With signed contracts reaching a record total of $13.5 billion, many Russian and foreign analysts view this year's forum as a success. Foreign investment for the first five months of 2007 reached $60 billion, a figure comparable with investment rates in China and higher than at any other point in Russia's post-Soviet history. (It's rumored that at least some of this investment is the funds of Russian oligarchs returning their capital home, fearful that rising tensions with the West will put their finances under unwelcome scrutiny abroad.)
Superstate In The Making?
In addition to being an economic success for Russia, the forum was also a political success for Ivanov, who in the eyes of the Russian elite now holds a clear lead over Medvedev. This conclusion was confirmed by a number of Russian pollsters and pundits, including Vitaly Tretyakov, editor in chief of the pro-Kremlin "Moskovskiye Novosti," who wrote that he personally could now go on vacation and put his political musings aside. Ivanov, he predicted, would be Russia's next president, Medvedev his prime minister, and a still-powerful Putin secretary of an upgraded Russian Security Council.
Not everyone in Russia, however, is pleased by the prospect of another KGB veteran serving as their next president.

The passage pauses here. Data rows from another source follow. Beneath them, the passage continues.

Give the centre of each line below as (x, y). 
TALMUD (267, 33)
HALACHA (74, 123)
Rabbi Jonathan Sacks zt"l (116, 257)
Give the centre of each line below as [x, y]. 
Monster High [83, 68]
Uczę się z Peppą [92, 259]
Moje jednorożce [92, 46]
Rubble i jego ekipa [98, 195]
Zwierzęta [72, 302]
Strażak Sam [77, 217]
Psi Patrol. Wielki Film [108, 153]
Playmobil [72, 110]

Combined with Ivanov's vision of a muscular hi-tech destiny, some may see Russia's future in the terms first described by fiction writer Maksim Kalashnikov in his 2003 book, "Forward To USSR-2", which envisions an unrealized plan for Soviet reform attributed to then-KGB head Yury Andropov.
"In 1980, the United States had a nightmare in which it saw the transformation of the USSR, a country with a clumsy socialist economy, into a smart, aggressive, and strong-willed 'Red Star' supercorporation," Kalashnikov wrote.

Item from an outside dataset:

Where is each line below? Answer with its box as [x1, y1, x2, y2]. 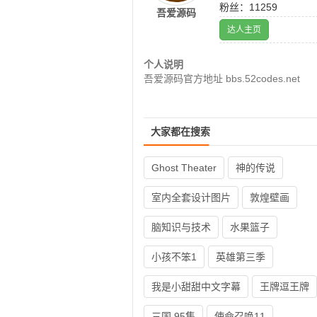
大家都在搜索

Is Sergei Ivanov the man who will finally make this vision a reality?
Russia's Contentious WTO Bid
WILL RUSSIA GET ITS WISH?
"It is of the utmost importance for us to complete talks this year in order to take part in a new political cycle with the status of a WTO member" -- Russian Economic Development and Trade Minister German Gref; April, 2007.
Russia has made clear its desire to enter the World Trade Organization ahead of parliamentary elections in December and presidential vote in March 2008.

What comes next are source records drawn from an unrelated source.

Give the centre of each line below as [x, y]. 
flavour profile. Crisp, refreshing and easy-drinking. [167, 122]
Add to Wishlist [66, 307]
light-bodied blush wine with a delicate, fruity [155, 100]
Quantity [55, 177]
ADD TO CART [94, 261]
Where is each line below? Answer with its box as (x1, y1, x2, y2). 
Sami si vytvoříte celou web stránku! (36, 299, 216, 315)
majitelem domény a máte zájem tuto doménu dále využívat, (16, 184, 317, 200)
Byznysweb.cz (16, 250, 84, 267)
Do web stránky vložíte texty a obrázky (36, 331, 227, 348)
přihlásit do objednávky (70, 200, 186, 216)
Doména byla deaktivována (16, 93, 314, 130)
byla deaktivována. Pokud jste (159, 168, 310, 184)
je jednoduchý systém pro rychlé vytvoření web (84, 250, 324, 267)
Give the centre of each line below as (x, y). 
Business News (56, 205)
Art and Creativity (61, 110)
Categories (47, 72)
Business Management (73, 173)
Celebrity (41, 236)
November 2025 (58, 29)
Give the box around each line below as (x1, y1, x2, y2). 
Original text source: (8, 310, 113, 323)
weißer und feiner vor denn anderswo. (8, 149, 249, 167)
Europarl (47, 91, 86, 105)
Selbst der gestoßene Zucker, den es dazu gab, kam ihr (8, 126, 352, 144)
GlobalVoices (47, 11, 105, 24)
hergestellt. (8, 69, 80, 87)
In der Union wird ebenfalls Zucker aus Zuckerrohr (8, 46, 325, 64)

But despite the removal of a major obstacle when the United States signed off on bilateral negotiations with Moscow in November 2006, Russia's accession to the world's largest trading bloc still faces difficulties:
Although Russia and Georgia initially completed bilateral negotiations in 2004, Georgia rescinded its approval over Moscow's failure to establish customs controls between Russia and the Georgian breakaway republics of Abkhazia and South Ossetia.
U.S. Trade Representative Susan Schwab announced in April that Washington is not yet prepared rescind the Jackson-Vanik amendment. The Cold War-era legislation, adopted in response to Soviet restrictions on the emigration of Jews and other minorities, prevents normal trade relations with Russia.
Russian First Deputy Prime Minister Sergei Ivanov in April was quoted by ITAR-TASS as saying: "If there are requirements that have not been not applied to other countries joining the WTO, we should not follow them."
Moscow may have to conduct bilateral with Kyiv in the event Ukraine joins the WTO before Russia does.